Non serve pagare il biglietto di un delfinario per osservare i delfini da vicino. Si può andare a cercarli in mare, vederli saltare e giocare nel loro ambiente naturale, insieme a chi li conosce bene, li studia e tenta di proteggerli dalle mille insidie dell’uomo. Nello Ionio Settentrionale, a poche miglia dagli scempi ambientali della Taranto dell’Ilva, c’è un ambiente marino incredibilmente pieno di vita, che i ricercatori considerano a pieno titolo un santuario dei cetacei, anche se non ancora legalmente riconosciuto.

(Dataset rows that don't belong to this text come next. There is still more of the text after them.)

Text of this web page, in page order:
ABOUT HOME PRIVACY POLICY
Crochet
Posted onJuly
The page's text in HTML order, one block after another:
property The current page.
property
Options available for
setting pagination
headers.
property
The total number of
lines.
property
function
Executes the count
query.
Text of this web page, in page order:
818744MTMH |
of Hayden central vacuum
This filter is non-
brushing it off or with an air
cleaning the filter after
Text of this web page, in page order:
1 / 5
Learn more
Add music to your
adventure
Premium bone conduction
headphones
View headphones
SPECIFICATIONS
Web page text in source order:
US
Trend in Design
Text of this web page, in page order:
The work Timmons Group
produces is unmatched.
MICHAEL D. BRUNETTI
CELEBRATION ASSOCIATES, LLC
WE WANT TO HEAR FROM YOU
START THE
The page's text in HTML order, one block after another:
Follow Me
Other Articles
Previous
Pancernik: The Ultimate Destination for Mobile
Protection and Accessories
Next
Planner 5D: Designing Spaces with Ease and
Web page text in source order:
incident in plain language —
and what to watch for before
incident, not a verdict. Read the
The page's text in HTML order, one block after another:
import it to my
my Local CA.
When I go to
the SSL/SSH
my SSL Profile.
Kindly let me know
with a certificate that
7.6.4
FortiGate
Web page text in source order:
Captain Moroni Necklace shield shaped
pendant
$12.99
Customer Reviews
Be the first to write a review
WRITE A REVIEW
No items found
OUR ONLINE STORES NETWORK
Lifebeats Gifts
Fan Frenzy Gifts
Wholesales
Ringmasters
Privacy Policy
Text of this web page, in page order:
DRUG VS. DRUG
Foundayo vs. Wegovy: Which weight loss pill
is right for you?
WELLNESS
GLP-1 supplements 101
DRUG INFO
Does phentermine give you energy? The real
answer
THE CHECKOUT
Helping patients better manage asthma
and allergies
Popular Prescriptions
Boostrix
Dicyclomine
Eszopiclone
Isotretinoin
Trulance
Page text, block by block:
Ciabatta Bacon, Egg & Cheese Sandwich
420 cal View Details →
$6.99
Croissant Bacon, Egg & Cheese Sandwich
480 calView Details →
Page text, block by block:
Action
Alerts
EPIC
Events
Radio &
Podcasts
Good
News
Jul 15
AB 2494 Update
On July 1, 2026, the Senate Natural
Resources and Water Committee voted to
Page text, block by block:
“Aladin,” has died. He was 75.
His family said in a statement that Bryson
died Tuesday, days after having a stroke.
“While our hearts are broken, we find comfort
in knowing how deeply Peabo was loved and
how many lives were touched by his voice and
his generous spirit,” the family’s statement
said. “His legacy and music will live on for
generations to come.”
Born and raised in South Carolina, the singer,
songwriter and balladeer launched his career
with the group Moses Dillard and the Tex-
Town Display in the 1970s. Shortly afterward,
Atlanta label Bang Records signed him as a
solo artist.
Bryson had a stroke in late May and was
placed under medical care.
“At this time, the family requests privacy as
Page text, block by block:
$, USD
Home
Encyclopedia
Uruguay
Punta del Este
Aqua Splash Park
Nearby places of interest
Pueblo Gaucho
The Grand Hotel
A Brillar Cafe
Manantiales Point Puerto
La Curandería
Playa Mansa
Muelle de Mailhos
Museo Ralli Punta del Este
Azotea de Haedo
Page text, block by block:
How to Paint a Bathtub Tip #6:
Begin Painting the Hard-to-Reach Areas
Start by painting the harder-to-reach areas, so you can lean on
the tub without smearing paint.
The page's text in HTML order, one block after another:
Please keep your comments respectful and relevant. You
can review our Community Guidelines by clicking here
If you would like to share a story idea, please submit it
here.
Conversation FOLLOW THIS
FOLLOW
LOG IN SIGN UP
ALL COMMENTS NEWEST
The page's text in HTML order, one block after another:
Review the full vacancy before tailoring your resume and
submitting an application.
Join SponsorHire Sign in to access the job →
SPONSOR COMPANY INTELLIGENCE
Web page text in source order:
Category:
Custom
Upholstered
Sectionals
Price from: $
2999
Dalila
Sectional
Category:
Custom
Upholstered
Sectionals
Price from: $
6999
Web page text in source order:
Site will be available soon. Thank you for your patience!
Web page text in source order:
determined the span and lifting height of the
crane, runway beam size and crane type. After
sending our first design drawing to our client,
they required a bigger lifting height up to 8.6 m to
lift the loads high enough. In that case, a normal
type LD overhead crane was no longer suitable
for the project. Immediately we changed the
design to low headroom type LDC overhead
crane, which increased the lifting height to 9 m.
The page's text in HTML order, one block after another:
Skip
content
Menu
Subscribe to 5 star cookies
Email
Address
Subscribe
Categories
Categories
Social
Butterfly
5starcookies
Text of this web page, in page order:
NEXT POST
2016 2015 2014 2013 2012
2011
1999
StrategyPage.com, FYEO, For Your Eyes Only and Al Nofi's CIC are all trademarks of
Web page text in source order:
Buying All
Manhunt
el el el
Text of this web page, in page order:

La Jonian Dolphin Conservation opera in quel tratto di mare e da un anno consente a tutti di diventare ricercatori per un giorno, salendo sul catamarano Taras che quotidianamente salpa dal porto di Taranto o di Policoro in Basilicata per far visita ai delfini. L’associazione, nata nel 2009, è un esempio di iniziativa di successo creata da giovani laureati del Sud, in grado di finanziarsi grazie al contributo dei partecipanti alle escursioni, adulti e bambini, che anno dopo anno sono sempre di più.
Una volta imbarcati si ha praticamente la certezza di incontrare i delfini: la percentuale di avvistamento è prossima al 100%. Grazie a un software si seguono rotte prestabilite per aumentare le possibilità di avvistamento: muniti di cannocchiali, ricercatori e ospiti, possono salire sulla torretta a 6 metri di altezza per individuare le pinne da lontano. Una volta raggiunto il branco inizia lo spettacolo: nel silenzio del mare aperto si può vederli affiorare e respirare attraverso lo sfiatatoio, compiere acrobazie in totale libertà o giocare attorno al catamarano. Si possono poi ascoltare i loro versi, dopo aver immerso l’idrofono o interagire con i ricercatori che scendono in mare per le riprese subacquee. Tutti i dati vengono analizzati per monitorare la loro attività e inseriti sul portale interattivo della Duke University che raccoglie a livello mondiale i dati sugli avvistamenti dei cetacei.
L’associazione chiede ora di tutelare questo tratto di mare, che interessa tre regioni (Puglia, Basilicata e Calabria). “Il Golfo di Taranto è già sottoposto a molte pressioni – racconta il presidente Carmelo Fanizza -. Ha una grande biodiversità, eppure è una delle aree più sfruttate. Ci sono l’Ilva e tutto il polo industriale di Taranto, l’area delle esercitazioni della marina militare. Ora si aggiungono anche 16 richieste di trivellazioni in mare per la ricerca degli idrocarburi. Andare ad incrementare l’impatto dell’uomo sul Golfo sarebbe da folli. Il mare è il nostro petrolio“.